Can bacteria grow in demineralized water?

The quality is decisive

In addition to the European Pharmacopoeia, the requirements of the Drinking Water Ordinance also have a decisive influence on the quality of the pharmaceutically used water, since drinking water can be used as a raw material for the production of the water qualities mentioned in the Ph. Here, requirements are made with regard to the microbiological and chemical quality, for example the absence of pathogens, limit values ​​for heavy metals, biocides and other known toxic substances. However, the investigation of the microbial contamination of drinking water is carried out on a different agar than that prescribed for pharmaceutical purposes. The recovery of germs is significantly lower with the agar used in drinking water analysis. Therefore, limit values ​​and test results from this area cannot be directly compared (9).

Manufacture of water for pharmaceutical purposes

The importance of water in pharmaceutical production is expressed not least in the fact that both the European Medicines Agency (EMA) and the World Health Organization (WHO) comprehensively regulate the production, quality and use of pharmaceutically used water in guidelines (8, 11 , 12).

As a raw material for the production of purified water or WFI, the Ph. Eur. Allows drinking water, the quality of which is regulated in Germany by the Drinking Water Ordinance. Purified water can be produced by means of distillation, ion exchange processes, reverse osmosis or other suitable processes. Only distillation is allowed for the production of Aqua ad iniectabilia (1, 2).

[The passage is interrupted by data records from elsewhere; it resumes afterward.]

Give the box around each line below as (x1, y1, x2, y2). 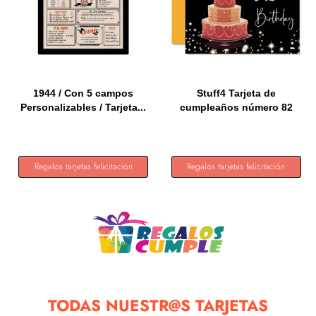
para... (221, 116, 251, 127)
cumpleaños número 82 (179, 102, 293, 113)
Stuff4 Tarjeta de (196, 87, 276, 99)
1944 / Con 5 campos (33, 87, 134, 99)
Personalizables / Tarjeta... (20, 102, 147, 113)

Distillation: The basic principle of distillation is the evaporation of water and the condensation of the water vapor in a separate vessel. During this process, aerosols are always created that carry away non-volatile components such as salts, organic compounds or microorganisms from the raw water. Therefore, the requirement for apparatus for the production of WFI that entrainment of droplets must be avoided, for example through so-called baffles in the still, on which small droplets are deposited. Overall, distillation is an energy and cooling water-intensive process. In larger technical systems, heat exchangers and compressors are therefore used to save energy and cooling water.

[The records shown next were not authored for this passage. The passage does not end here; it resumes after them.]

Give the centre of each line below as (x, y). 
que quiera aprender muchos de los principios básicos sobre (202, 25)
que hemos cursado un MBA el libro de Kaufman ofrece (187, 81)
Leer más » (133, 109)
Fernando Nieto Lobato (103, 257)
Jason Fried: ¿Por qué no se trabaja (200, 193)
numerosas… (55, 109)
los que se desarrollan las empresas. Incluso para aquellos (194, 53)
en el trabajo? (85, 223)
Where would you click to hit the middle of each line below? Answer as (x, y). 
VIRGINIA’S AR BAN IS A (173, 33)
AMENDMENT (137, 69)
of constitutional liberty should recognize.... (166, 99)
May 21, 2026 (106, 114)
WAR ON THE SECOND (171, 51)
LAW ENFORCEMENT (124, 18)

In general, very good water quality can be produced by means of distillation. By heating it, almost germ-free water can be produced. It is important - especially for small-scale production in pharmacy laboratories - to collect the distillate in a sterile or low-germ storage container in order to avoid unnecessary decanting processes and the associated risks of contamination (2, 6).

Ion exchanger: Ion exchange processes are common methods for the production of aqua purificata. Here, the ionic components of the water on cation and anion exchange resins against hydrogen (H.+) and hydroxyl ions (OH), which react with each other to form water. This results in demineralization, but no removal of organic substances.

The resulting water quality can be recorded using conductivity measurement as an in-process or final control. In addition to ionic components, organic impurities (total organic carbon, TOC) must also be removed in order to comply with the pharmacopoeia requirements for aqua purificata. Through photo-oxidation, in which ozone is generated by UV radiation (100 to 400 nm), organic material can be converted completely into CO2 and H2O are oxidized.

Water from ion exchange systems is generally to be viewed as microbially critical, as there are no germicidal processes during production. Ion exchange resins are organic polymers with a porous and very large surface. This offers microorganisms simple opportunities to establish themselves and build up biofilms. In addition, the water flowing through is at room temperature and carries organic substances with it that can serve as a nutrient base. In short: ideal conditions for the growth of microorganisms. Therefore, water from ion exchangers must be pretreated before use. This can be done by filtration through a bacteria-retaining filter with a nominal pore size of maximum 0.22 µm or by boiling for at least five minutes.

It should be noted that killing viable microorganisms by boiling does not improve the endotoxin content, since bacterial endotoxins in particular are usually stable up to 250 ° C. Endotoxins act as pyrogens and, when administered parenterally, can lead to fever reactions and sepsis, even in very small amounts. They mostly belong to the group of lipopolysaccharides, which are components of the cell walls of gram-negative bacteria. Other materials, for example plastic components, can also have a pyrogenic effect. For parenterals in particular, it is essential to limit pyrogens and to use WFI (1, 6).

Reverse or reverse osmosis: Reverse osmosis is also used to produce aqua purificata. The principle: two chambers are separated from each other by a semipermeable membrane that is only permeable to water molecules. If pressure is built up on the side of the chamber in which the raw water is located, the water molecules diffuse through the membrane into the area that collects the pure water.